Cost of Arms Race Put at $4 Trillion the Brookings Institution Attacks Notion That U.S. Got `Biggest Bang for the Buck'

Article excerpt

THE NUCLEAR ARMS RACE has cost the United States nearly $4 trillion, a staggering financial toll that was never disclosed to the American public, according to a major study by the Brookings Institution.

The study attacks the Cold War wisdom that nuclear weapons provided the nation with a cheap way to deter its enemies following the detonation of the first atomic bomb 50 years ago this Sunday in New Mexico.

"There was a presumption that nuclear weapons gave the biggest bang for the buck, but nobody was counting the bucks," said Arjun Makhijani, a nuclear waste expert who took part in the Brookings study. "What got counted officially was just 10 percent of the real cost."

The Brookings study, released Tuesday, marks the first systematic effort to tabulate the cost of nuclear weapons and their delivery systems, as well as the vast spending on related technology that never resulted in deployed weapons.

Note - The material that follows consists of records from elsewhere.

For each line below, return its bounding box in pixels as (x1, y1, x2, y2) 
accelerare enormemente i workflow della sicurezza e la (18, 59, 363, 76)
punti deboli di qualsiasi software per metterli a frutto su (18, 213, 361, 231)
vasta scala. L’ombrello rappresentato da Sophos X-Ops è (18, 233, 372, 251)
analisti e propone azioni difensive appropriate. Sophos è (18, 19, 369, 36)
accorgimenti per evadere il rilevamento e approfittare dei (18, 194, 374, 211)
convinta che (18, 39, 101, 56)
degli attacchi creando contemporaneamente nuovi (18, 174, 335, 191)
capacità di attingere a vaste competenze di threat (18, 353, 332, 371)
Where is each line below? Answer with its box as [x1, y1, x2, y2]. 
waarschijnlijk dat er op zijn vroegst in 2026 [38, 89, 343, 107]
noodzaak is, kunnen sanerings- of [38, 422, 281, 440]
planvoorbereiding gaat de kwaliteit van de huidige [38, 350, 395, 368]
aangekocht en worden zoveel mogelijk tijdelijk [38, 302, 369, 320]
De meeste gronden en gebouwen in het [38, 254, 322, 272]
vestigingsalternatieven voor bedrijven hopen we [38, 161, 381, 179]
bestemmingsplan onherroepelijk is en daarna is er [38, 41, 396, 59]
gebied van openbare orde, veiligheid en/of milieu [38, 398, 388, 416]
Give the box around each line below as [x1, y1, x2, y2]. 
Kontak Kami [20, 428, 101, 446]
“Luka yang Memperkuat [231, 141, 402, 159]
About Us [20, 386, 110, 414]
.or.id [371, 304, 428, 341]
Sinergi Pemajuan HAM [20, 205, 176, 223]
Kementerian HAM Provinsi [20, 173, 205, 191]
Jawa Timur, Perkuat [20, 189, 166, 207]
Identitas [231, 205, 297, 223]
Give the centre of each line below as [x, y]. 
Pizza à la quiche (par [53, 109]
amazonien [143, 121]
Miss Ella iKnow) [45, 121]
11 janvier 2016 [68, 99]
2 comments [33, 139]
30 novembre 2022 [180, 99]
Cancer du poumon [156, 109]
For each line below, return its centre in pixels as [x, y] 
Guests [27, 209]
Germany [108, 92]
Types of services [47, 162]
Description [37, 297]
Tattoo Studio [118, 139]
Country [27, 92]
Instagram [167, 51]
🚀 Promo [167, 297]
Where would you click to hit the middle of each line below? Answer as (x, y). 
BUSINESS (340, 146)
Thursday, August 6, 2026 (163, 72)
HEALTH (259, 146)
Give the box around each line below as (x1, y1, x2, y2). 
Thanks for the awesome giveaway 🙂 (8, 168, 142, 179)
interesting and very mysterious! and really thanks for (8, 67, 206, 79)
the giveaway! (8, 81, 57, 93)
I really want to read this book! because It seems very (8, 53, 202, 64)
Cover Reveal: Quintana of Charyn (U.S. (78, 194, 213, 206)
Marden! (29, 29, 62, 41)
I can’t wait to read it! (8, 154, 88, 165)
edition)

The report's authors contend that the size of the U.S. nuclear stockpile - and its subsequent cost - were determined arbitrarily, fueled by interservice rivalries in the armed forces, pork barrel politics in Congress, and broad governmental secrecy.

The actual cost of producing roughly 70,000 nuclear bombs since World War II was only a small part of a much larger strategic effort to build missiles, bombers and the sophisticated national control systems that put forces on 24-hour nuclear alert, the study states.